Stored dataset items
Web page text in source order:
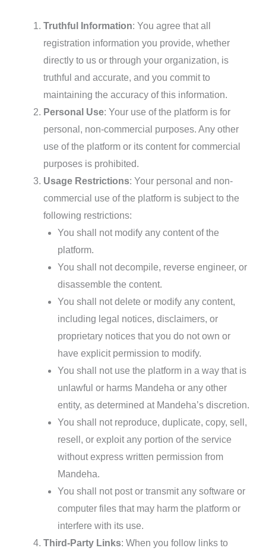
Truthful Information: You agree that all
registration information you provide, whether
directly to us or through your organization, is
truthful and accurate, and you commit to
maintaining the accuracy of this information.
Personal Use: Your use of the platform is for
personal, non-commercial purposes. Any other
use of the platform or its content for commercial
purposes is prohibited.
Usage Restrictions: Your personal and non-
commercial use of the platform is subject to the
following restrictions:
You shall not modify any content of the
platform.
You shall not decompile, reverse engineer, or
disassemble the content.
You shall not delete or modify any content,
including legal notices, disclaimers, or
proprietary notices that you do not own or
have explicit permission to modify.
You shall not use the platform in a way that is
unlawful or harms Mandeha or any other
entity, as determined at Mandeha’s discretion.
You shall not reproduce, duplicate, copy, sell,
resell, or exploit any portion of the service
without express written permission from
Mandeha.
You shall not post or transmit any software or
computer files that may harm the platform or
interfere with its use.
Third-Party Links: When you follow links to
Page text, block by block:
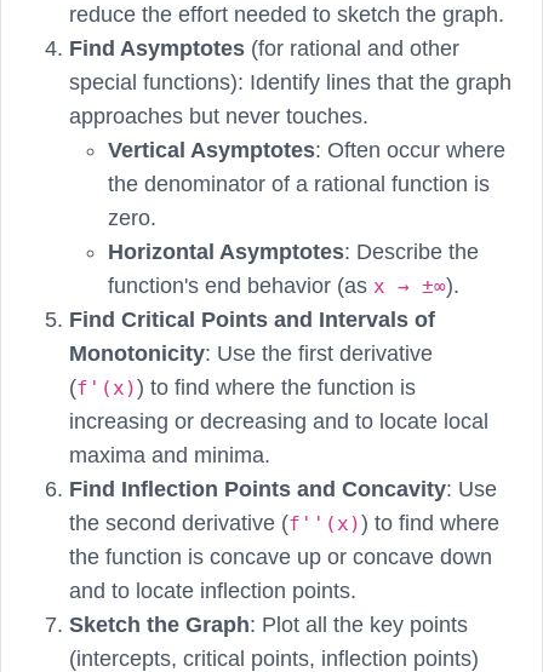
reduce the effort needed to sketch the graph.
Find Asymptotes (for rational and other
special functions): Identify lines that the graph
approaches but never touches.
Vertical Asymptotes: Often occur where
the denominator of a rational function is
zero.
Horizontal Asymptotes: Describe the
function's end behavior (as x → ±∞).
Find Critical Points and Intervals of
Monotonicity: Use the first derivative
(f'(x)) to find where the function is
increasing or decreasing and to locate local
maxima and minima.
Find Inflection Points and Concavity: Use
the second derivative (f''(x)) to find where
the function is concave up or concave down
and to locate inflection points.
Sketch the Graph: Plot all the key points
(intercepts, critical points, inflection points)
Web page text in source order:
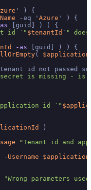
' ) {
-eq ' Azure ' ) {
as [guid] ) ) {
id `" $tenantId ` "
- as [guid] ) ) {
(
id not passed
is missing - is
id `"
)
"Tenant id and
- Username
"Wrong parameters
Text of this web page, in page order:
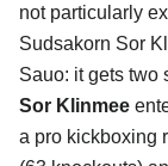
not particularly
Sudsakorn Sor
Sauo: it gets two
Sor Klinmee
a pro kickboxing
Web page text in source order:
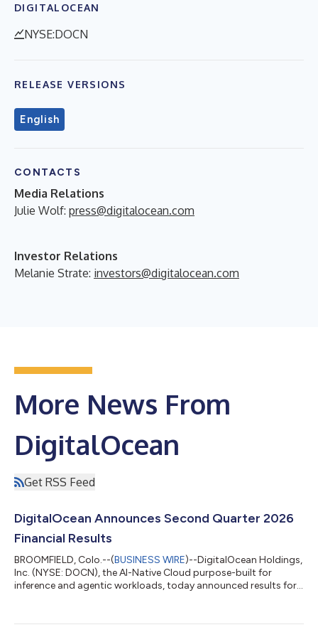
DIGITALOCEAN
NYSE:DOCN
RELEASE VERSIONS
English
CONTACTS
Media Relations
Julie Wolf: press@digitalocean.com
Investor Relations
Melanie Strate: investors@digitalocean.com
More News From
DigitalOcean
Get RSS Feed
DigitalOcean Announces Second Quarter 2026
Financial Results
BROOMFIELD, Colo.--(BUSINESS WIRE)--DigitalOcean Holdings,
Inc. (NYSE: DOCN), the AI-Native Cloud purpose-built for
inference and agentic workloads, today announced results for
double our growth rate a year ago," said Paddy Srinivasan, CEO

▶ [Exercise brief]
The lines to copy are those in the records above containing the word "Relations".

▶ [Answer to this task]
Media Relations
Investor Relations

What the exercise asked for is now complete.